Paradoxically, conservatively managed trusts such as HSBC's index fund have been hit hardest because they have avoided speculative "red chip" stocks in Hong Kong and stuck with blue chip investments.

Pat Cunningham, a Far East expert at Edinburgh Fund Managers, said: "The crisis in the Thai baht was only the tip of the iceberg. Companies had geared up with what they thought was cheap foreign debt, thinking that growth would go on forever and a day. When their currencies devalued, the foreign debt exploded their balance sheets."

Fund managers are being forced to sell hundreds of millions of pounds in shares to meet withdrawals and double the amount they hold in cash in order to limit exposure to further stock market falls.

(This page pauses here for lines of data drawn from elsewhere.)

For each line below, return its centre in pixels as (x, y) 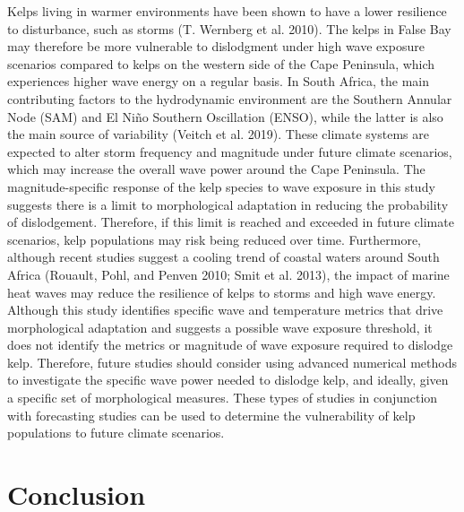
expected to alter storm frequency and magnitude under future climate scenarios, (230, 151)
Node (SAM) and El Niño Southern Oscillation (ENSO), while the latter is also (225, 116)
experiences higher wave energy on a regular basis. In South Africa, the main (219, 81)
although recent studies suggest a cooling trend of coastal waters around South (223, 257)
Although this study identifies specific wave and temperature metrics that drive (225, 310)
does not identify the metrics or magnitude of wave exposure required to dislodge (230, 345)
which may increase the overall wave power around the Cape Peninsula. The (216, 169)
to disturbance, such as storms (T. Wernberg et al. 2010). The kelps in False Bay (229, 28)
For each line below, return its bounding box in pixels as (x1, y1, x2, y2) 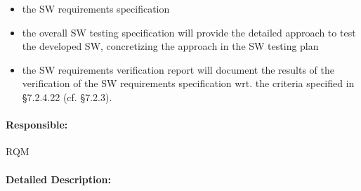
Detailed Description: (6, 171, 111, 186)
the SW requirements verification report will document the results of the (22, 62, 334, 77)
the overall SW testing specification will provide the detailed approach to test (22, 25, 356, 39)
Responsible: (6, 117, 68, 132)
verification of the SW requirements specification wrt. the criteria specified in (22, 76, 355, 91)
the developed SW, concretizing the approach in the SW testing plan (22, 39, 319, 53)
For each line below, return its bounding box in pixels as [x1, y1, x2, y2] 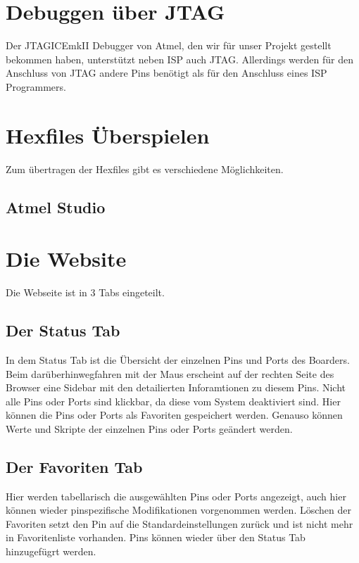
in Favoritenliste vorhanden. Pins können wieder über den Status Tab [6, 530, 306, 545]
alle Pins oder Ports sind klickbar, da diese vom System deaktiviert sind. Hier [6, 393, 341, 408]
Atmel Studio [6, 196, 106, 217]
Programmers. [6, 79, 66, 94]
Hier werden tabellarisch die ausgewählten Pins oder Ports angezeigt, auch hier [6, 488, 346, 503]
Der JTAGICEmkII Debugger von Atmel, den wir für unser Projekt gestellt [6, 38, 332, 53]
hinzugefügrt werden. [6, 544, 96, 559]
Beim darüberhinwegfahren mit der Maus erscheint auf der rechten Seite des [6, 366, 334, 381]
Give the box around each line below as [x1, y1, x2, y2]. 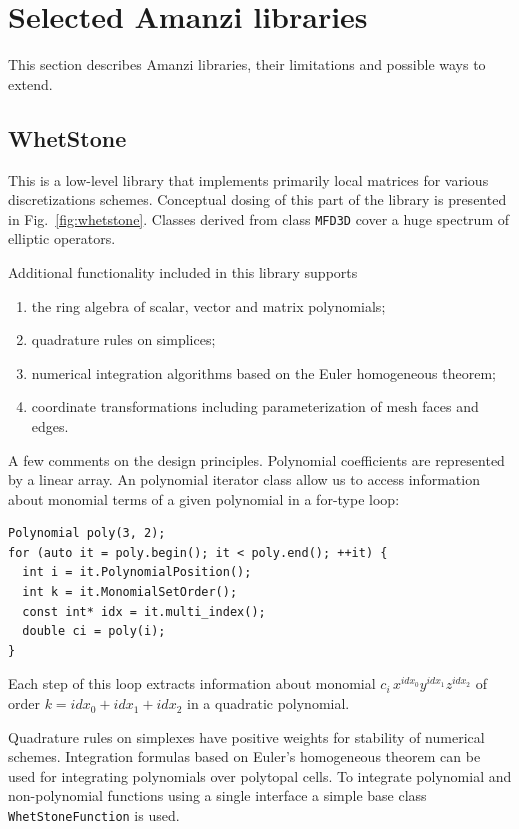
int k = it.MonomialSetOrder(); [22, 585, 238, 600]
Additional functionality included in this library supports [8, 261, 358, 282]
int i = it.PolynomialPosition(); [22, 565, 252, 580]
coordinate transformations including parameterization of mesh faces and [31, 396, 479, 417]
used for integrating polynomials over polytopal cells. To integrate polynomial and [8, 765, 512, 786]
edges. [31, 415, 69, 436]
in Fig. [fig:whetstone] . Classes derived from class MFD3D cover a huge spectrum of [8, 208, 509, 229]
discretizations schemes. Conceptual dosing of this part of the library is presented [8, 189, 507, 210]
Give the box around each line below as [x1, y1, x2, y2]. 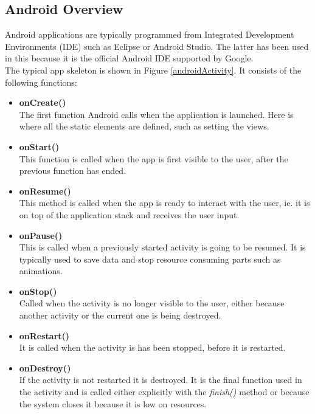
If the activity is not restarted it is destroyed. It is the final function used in [19, 373, 302, 386]
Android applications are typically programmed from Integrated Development [5, 28, 294, 41]
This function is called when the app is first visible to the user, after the [19, 152, 288, 165]
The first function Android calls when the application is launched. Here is [19, 108, 294, 120]
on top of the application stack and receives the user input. [19, 208, 240, 221]
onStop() [19, 285, 57, 297]
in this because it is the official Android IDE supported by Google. [5, 52, 254, 64]
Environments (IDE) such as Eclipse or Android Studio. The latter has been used [5, 40, 309, 52]
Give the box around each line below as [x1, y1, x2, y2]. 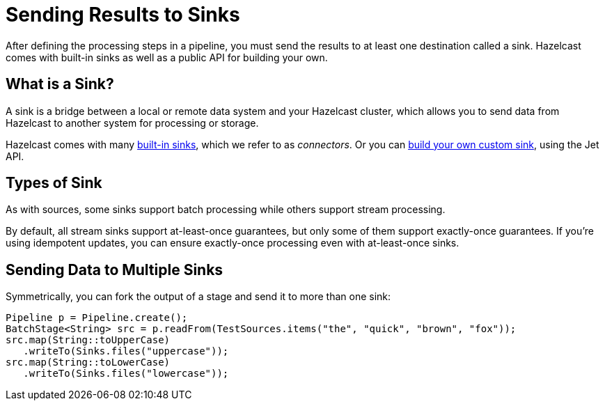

Martin Harrison, managing director of Global Asset Management, said: "We now have more than 20 per cent of our fund in cash and two thirds of our money in Hong Kong. The rest is in Singapore. There's almost nothing in Thailand, Korea, Indonesia or Malaysia. By the beginning of the year we will be looking for bargains; very often there's a sharp spike upwards after such a downturn."

Fidelity said its Asean fund had performed badly because of a brief to invest in all South-east Asian countries except Hong Kong; its South-east Asia fund had poured money into the former colony.